All pictures must be dropped, while the entries are given again word for word.

Data excerpts

⟨

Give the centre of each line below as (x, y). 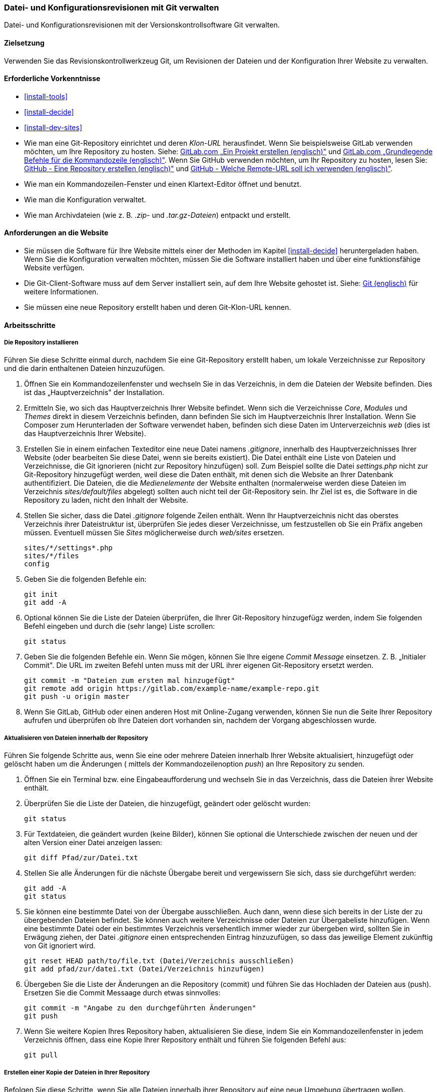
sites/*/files (52, 556)
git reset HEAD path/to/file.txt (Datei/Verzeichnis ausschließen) (159, 961)
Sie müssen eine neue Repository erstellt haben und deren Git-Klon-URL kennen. (158, 307)
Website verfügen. (54, 268)
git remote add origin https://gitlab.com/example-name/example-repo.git (172, 689)
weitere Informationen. (61, 292)
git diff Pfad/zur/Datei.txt (81, 858)
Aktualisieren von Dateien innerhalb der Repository (76, 738)
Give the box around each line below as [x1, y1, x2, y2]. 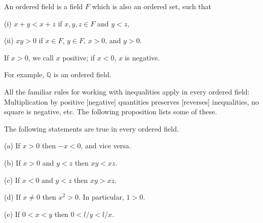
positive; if [62, 52, 95, 62]
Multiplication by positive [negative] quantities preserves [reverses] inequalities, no [4, 96, 259, 107]
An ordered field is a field [4, 1, 83, 11]
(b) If [4, 157, 21, 168]
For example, [4, 69, 45, 80]
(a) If [4, 140, 20, 151]
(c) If [4, 174, 20, 185]
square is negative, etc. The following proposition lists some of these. [4, 106, 217, 117]
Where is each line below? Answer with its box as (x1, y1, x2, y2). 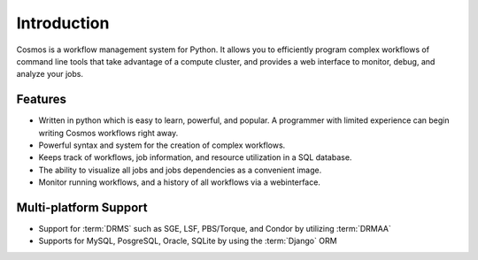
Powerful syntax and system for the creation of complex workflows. (38, 140, 286, 150)
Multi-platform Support (16, 200, 148, 215)
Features (16, 92, 66, 107)
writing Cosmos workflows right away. (38, 127, 179, 138)
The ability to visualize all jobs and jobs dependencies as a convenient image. (38, 164, 322, 175)
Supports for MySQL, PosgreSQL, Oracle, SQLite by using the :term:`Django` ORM (38, 235, 337, 247)
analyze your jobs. (16, 69, 84, 80)
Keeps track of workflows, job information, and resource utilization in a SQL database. (38, 152, 352, 163)
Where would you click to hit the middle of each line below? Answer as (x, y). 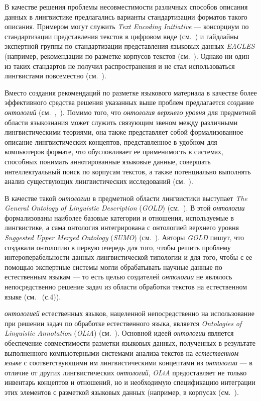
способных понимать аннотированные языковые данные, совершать (108, 161)
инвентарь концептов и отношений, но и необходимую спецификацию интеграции (130, 382)
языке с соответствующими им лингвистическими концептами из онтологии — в (128, 363)
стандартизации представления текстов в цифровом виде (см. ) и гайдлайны (122, 36)
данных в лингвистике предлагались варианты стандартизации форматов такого (126, 16)
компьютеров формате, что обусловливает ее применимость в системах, (114, 152)
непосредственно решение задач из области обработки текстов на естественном (126, 287)
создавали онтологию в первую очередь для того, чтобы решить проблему (118, 247)
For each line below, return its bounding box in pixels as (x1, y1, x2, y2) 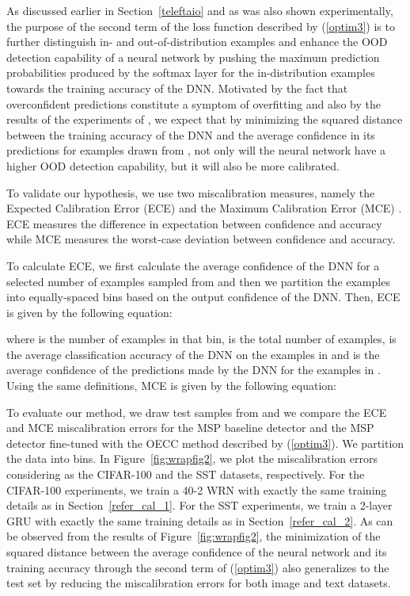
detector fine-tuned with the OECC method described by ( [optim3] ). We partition (6, 434, 404, 451)
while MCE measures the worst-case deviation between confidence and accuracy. (6, 231, 396, 247)
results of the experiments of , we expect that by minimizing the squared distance (6, 111, 403, 128)
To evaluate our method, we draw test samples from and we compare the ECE (6, 403, 387, 420)
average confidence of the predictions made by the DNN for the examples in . (6, 361, 381, 378)
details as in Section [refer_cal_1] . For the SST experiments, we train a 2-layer (6, 497, 393, 514)
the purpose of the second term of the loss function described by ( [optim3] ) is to (6, 17, 395, 34)
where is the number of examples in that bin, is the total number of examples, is (6, 330, 397, 347)
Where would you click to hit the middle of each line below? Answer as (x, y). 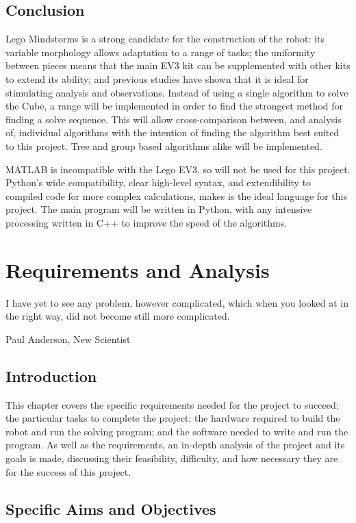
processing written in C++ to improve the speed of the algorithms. (147, 222)
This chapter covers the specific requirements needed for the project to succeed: (172, 404)
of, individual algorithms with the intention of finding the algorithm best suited (173, 132)
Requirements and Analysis (138, 269)
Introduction (51, 375)
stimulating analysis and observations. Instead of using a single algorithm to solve (177, 92)
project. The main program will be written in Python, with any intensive (159, 209)
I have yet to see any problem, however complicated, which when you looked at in (177, 302)
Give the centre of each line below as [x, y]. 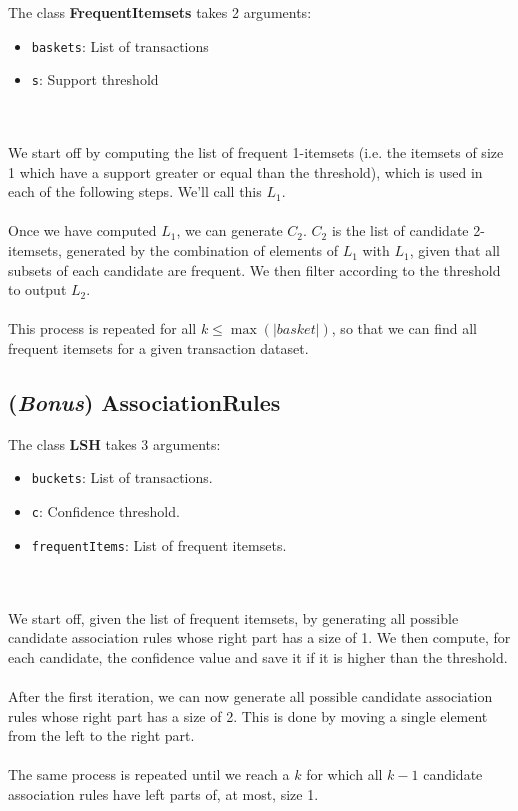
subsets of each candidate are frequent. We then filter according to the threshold [254, 269]
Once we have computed [82, 230]
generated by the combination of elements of [202, 250]
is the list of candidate [400, 230]
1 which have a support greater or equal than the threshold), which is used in [245, 171]
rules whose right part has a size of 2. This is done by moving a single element [248, 715]
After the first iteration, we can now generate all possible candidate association [250, 695]
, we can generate [229, 230]
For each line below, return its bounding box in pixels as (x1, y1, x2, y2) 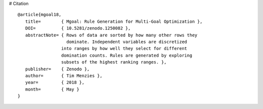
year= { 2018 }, (25, 80, 85, 85)
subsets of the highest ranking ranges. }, (61, 60, 167, 65)
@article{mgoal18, (18, 12, 62, 17)
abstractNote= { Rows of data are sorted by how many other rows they (25, 32, 198, 38)
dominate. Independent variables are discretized (66, 39, 188, 45)
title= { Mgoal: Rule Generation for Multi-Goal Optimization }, (25, 18, 203, 24)
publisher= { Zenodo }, (25, 66, 90, 72)
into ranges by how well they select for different (61, 46, 188, 51)
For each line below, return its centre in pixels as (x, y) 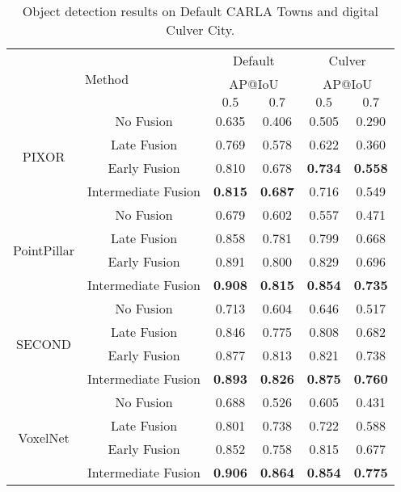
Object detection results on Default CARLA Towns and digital (200, 11)
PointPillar (44, 250)
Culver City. (200, 29)
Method (107, 79)
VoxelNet (44, 437)
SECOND (44, 343)
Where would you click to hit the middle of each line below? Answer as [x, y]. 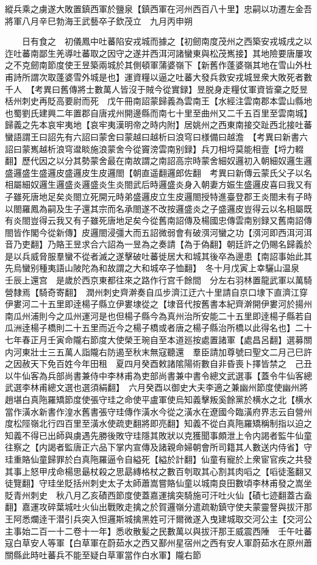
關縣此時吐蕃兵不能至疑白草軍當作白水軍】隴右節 [103, 554]
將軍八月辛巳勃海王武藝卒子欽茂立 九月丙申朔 [99, 20]
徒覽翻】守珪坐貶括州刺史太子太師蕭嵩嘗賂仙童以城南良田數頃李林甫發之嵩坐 [158, 483]
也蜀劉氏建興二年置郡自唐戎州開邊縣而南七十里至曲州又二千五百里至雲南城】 [158, 112]
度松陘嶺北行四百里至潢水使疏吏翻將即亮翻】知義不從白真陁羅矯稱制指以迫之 [158, 423]
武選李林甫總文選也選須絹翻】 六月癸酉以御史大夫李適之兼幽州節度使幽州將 [156, 387]
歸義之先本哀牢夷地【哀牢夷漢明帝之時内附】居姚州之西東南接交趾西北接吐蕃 [158, 125]
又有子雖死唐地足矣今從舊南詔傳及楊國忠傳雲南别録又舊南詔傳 [188, 220]
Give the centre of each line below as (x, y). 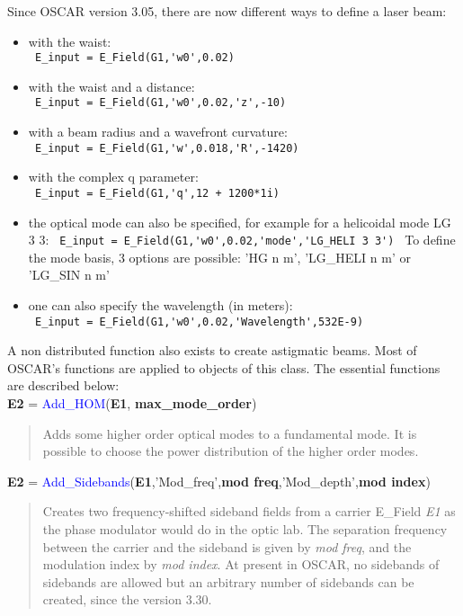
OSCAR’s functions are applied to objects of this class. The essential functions (224, 367)
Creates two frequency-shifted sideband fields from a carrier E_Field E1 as (249, 511)
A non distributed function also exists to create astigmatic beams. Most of (212, 350)
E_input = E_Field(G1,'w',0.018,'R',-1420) (167, 148)
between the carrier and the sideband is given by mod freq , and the (227, 546)
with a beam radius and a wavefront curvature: (158, 132)
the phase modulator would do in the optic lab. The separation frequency (245, 529)
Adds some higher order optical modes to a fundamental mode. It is (230, 433)
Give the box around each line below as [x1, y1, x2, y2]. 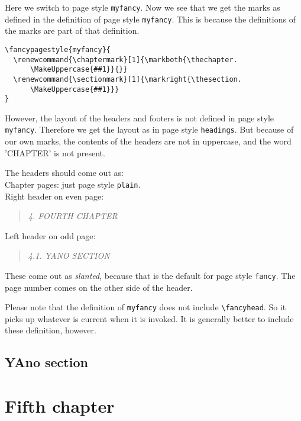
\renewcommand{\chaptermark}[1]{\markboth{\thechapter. [13, 55, 238, 64]
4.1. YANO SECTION [28, 249, 110, 262]
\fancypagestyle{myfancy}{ [5, 45, 111, 54]
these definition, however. [5, 324, 96, 336]
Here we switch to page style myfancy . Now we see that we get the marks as [5, 1, 280, 13]
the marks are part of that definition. [5, 24, 140, 37]
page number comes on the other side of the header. [5, 281, 193, 293]
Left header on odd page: [5, 229, 96, 242]
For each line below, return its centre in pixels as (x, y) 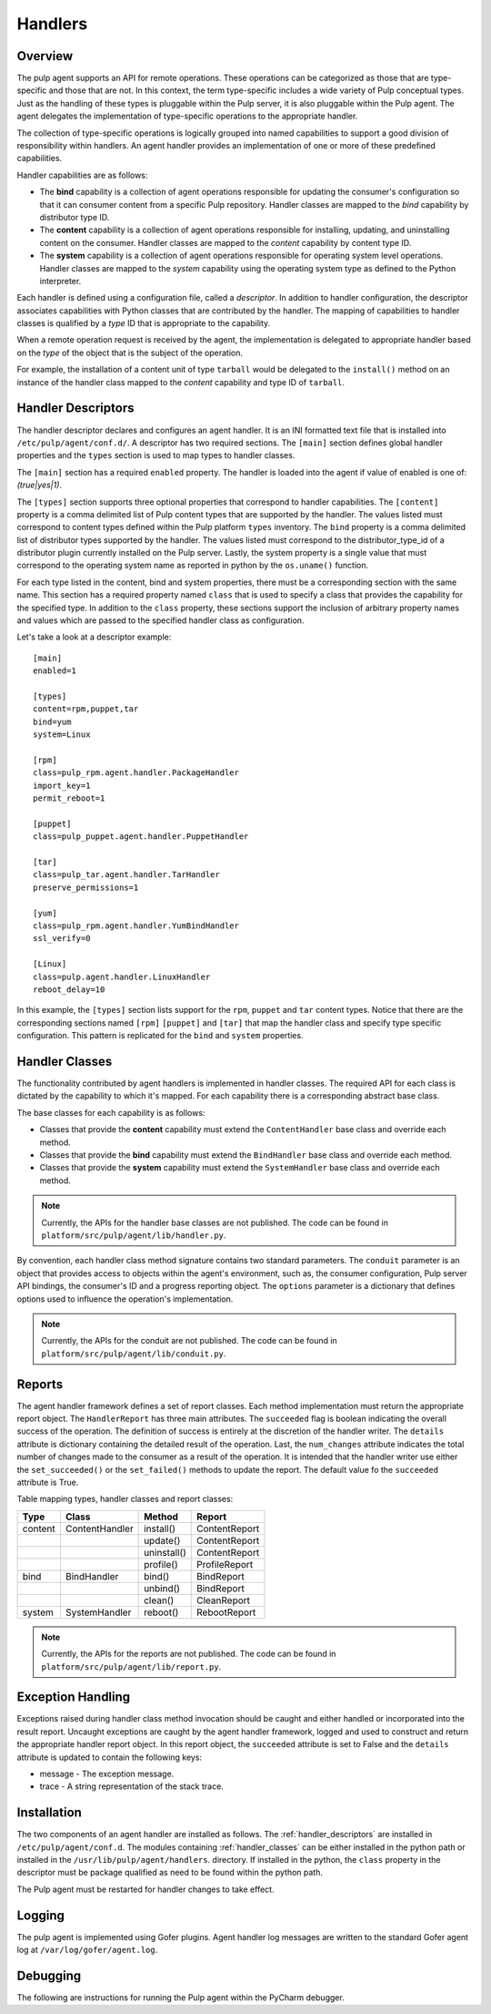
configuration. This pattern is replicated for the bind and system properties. (160, 1036)
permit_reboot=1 (69, 798)
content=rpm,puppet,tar (86, 709)
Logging (41, 1915)
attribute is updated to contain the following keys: (110, 1757)
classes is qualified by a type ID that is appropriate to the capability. (144, 323)
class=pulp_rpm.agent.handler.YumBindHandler (136, 926)
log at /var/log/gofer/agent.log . (87, 1950)
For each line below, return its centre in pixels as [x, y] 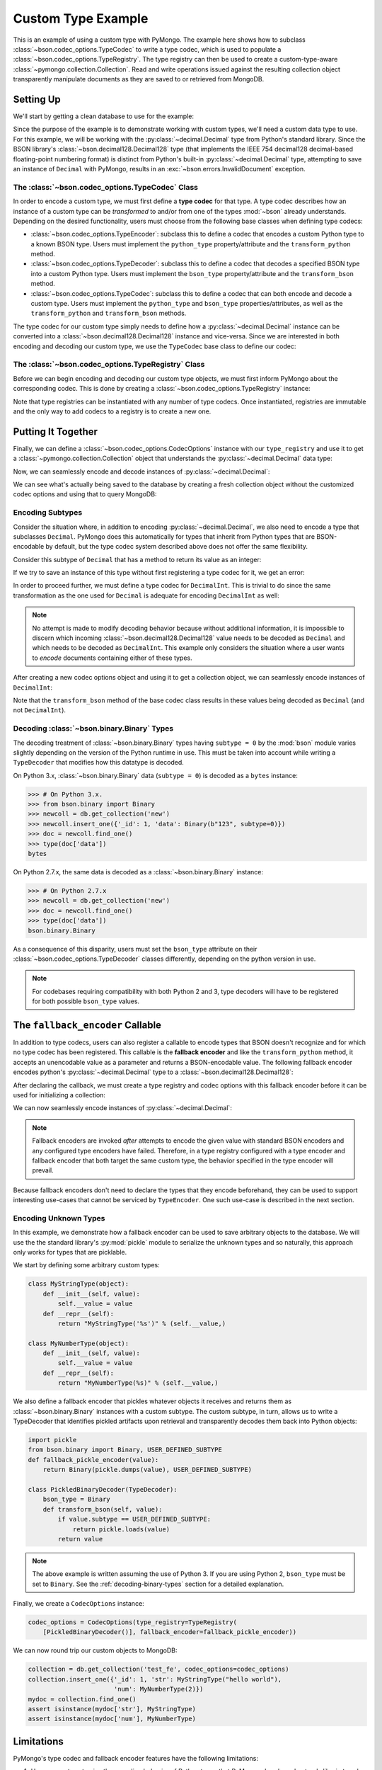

⟩

## Solution below
Give the centre of each line below as (x, y). 
sites/*/files (52, 556)
git reset HEAD path/to/file.txt (Datei/Verzeichnis ausschließen) (159, 961)
Sie müssen eine neue Repository erstellt haben und deren Git-Klon-URL kennen. (158, 307)
Website verfügen. (54, 268)
git remote add origin https://gitlab.com/example-name/example-repo.git (172, 689)
weitere Informationen. (61, 292)
git diff Pfad/zur/Datei.txt (81, 858)
Aktualisieren von Dateien innerhalb der Repository (76, 738)
Give the box around each line below as [x1, y1, x2, y2]. 
positive; if [62, 52, 95, 62]
Multiplication by positive [negative] quantities preserves [reverses] inequalities, no [4, 96, 259, 107]
An ordered field is a field [4, 1, 83, 11]
(b) If [4, 157, 21, 168]
For example, [4, 69, 45, 80]
(a) If [4, 140, 20, 151]
(c) If [4, 174, 20, 185]
square is negative, etc. The following proposition lists some of these. [4, 106, 217, 117]
Where is each line below? Answer with its box as (x1, y1, x2, y2). 
Powerful syntax and system for the creation of complex workflows. (38, 140, 286, 150)
Multi-platform Support (16, 200, 148, 215)
Features (16, 92, 66, 107)
writing Cosmos workflows right away. (38, 127, 179, 138)
The ability to visualize all jobs and jobs dependencies as a convenient image. (38, 164, 322, 175)
Supports for MySQL, PosgreSQL, Oracle, SQLite by using the :term:`Django` ORM (38, 235, 337, 247)
analyze your jobs. (16, 69, 84, 80)
Keeps track of workflows, job information, and resource utilization in a SQL database. (38, 152, 352, 163)
Where would you click to hit the middle of each line below? Answer as (x, y). 
способных понимать аннотированные языковые данные, совершать (108, 161)
инвентарь концептов и отношений, но и необходимую спецификацию интеграции (130, 382)
языке с соответствующими им лингвистическими концептами из онтологии — в (128, 363)
стандартизации представления текстов в цифровом виде (см. ) и гайдлайны (122, 36)
данных в лингвистике предлагались варианты стандартизации форматов такого (126, 16)
компьютеров формате, что обусловливает ее применимость в системах, (114, 152)
непосредственно решение задач из области обработки текстов на естественном (126, 287)
создавали онтологию в первую очередь для того, чтобы решить проблему (118, 247)
For each line below, return its bounding box in pixels as (x1, y1, x2, y2) 
detector fine-tuned with the OECC method described by ( [optim3] ). We partition (6, 434, 404, 451)
while MCE measures the worst-case deviation between confidence and accuracy. (6, 231, 396, 247)
results of the experiments of , we expect that by minimizing the squared distance (6, 111, 403, 128)
To evaluate our method, we draw test samples from and we compare the ECE (6, 403, 387, 420)
average confidence of the predictions made by the DNN for the examples in . (6, 361, 381, 378)
details as in Section [refer_cal_1] . For the SST experiments, we train a 2-layer (6, 497, 393, 514)
the purpose of the second term of the loss function described by ( [optim3] ) is to (6, 17, 395, 34)
where is the number of examples in that bin, is the total number of examples, is (6, 330, 397, 347)
Where would you click to hit the middle of each line below? Answer as (x, y). 
processing written in C++ to improve the speed of the algorithms. (147, 222)
This chapter covers the specific requirements needed for the project to succeed: (172, 404)
of, individual algorithms with the intention of finding the algorithm best suited (173, 132)
Requirements and Analysis (138, 269)
Introduction (51, 375)
stimulating analysis and observations. Instead of using a single algorithm to solve (177, 92)
project. The main program will be written in Python, with any intensive (159, 209)
I have yet to see any problem, however complicated, which when you looked at in (177, 302)
Give the centre of each line below as [x, y]. 
subsets of each candidate are frequent. We then filter according to the threshold [254, 269]
Once we have computed [82, 230]
generated by the combination of elements of [202, 250]
is the list of candidate [400, 230]
1 which have a support greater or equal than the threshold), which is used in [245, 171]
rules whose right part has a size of 2. This is done by moving a single element [248, 715]
After the first iteration, we can now generate all possible candidate association [250, 695]
, we can generate [229, 230]
For each line below, return its bounding box in pixels as (x1, y1, x2, y2) 
year= { 2018 }, (25, 80, 85, 85)
subsets of the highest ranking ranges. }, (61, 60, 167, 65)
@article{mgoal18, (18, 12, 62, 17)
abstractNote= { Rows of data are sorted by how many other rows they (25, 32, 198, 38)
dominate. Independent variables are discretized (66, 39, 188, 45)
title= { Mgoal: Rule Generation for Multi-Goal Optimization }, (25, 18, 203, 24)
publisher= { Zenodo }, (25, 66, 90, 72)
into ranges by how well they select for different (61, 46, 188, 51)
For each line below, return its centre in pixels as (x, y) 
Object detection results on Default CARLA Towns and digital (200, 11)
PointPillar (44, 250)
Culver City. (200, 29)
Method (107, 79)
VoxelNet (44, 437)
SECOND (44, 343)
Where would you click to hit the middle of each line below? Answer as [x, y]. 
關縣此時吐蕃兵不能至疑白草軍當作白水軍】隴右節 [103, 554]
將軍八月辛巳勃海王武藝卒子欽茂立 九月丙申朔 [99, 20]
徒覽翻】守珪坐貶括州刺史太子太師蕭嵩嘗賂仙童以城南良田數頃李林甫發之嵩坐 [158, 483]
也蜀劉氏建興二年置郡自唐戎州開邊縣而南七十里至曲州又二千五百里至雲南城】 [158, 112]
度松陘嶺北行四百里至潢水使疏吏翻將即亮翻】知義不從白真陁羅矯稱制指以迫之 [158, 423]
武選李林甫總文選也選須絹翻】 六月癸酉以御史大夫李適之兼幽州節度使幽州將 [156, 387]
歸義之先本哀牢夷地【哀牢夷漢明帝之時内附】居姚州之西東南接交趾西北接吐蕃 [158, 125]
又有子雖死唐地足矣今從舊南詔傳及楊國忠傳雲南别録又舊南詔傳 [188, 220]
Give the centre of each line below as (x, y). 
OSCAR’s functions are applied to objects of this class. The essential functions (224, 367)
Creates two frequency-shifted sideband fields from a carrier E_Field E1 as (249, 511)
A non distributed function also exists to create astigmatic beams. Most of (212, 350)
E_input = E_Field(G1,'w',0.018,'R',-1420) (167, 148)
between the carrier and the sideband is given by mod freq , and the (227, 546)
with a beam radius and a wavefront curvature: (158, 132)
the phase modulator would do in the optic lab. The separation frequency (245, 529)
Adds some higher order optical modes to a fundamental mode. It is (230, 433)
Give the box around each line below as [x1, y1, x2, y2]. 
\renewcommand{\chaptermark}[1]{\markboth{\thechapter. [13, 55, 238, 64]
4.1. YANO SECTION [28, 249, 110, 262]
\fancypagestyle{myfancy}{ [5, 45, 111, 54]
these definition, however. [5, 324, 96, 336]
Here we switch to page style myfancy . Now we see that we get the marks as [5, 1, 280, 13]
the marks are part of that definition. [5, 24, 140, 37]
page number comes on the other side of the header. [5, 281, 193, 293]
Left header on odd page: [5, 229, 96, 242]
For each line below, return its centre in pixels as (x, y) 
configuration. This pattern is replicated for the bind and system properties. (160, 1036)
permit_reboot=1 (69, 798)
content=rpm,puppet,tar (86, 709)
Logging (41, 1915)
attribute is updated to contain the following keys: (110, 1757)
classes is qualified by a type ID that is appropriate to the capability. (144, 323)
class=pulp_rpm.agent.handler.YumBindHandler (136, 926)
log at /var/log/gofer/agent.log . (87, 1950)
For each line below, return its centre in pixels as [x, y] 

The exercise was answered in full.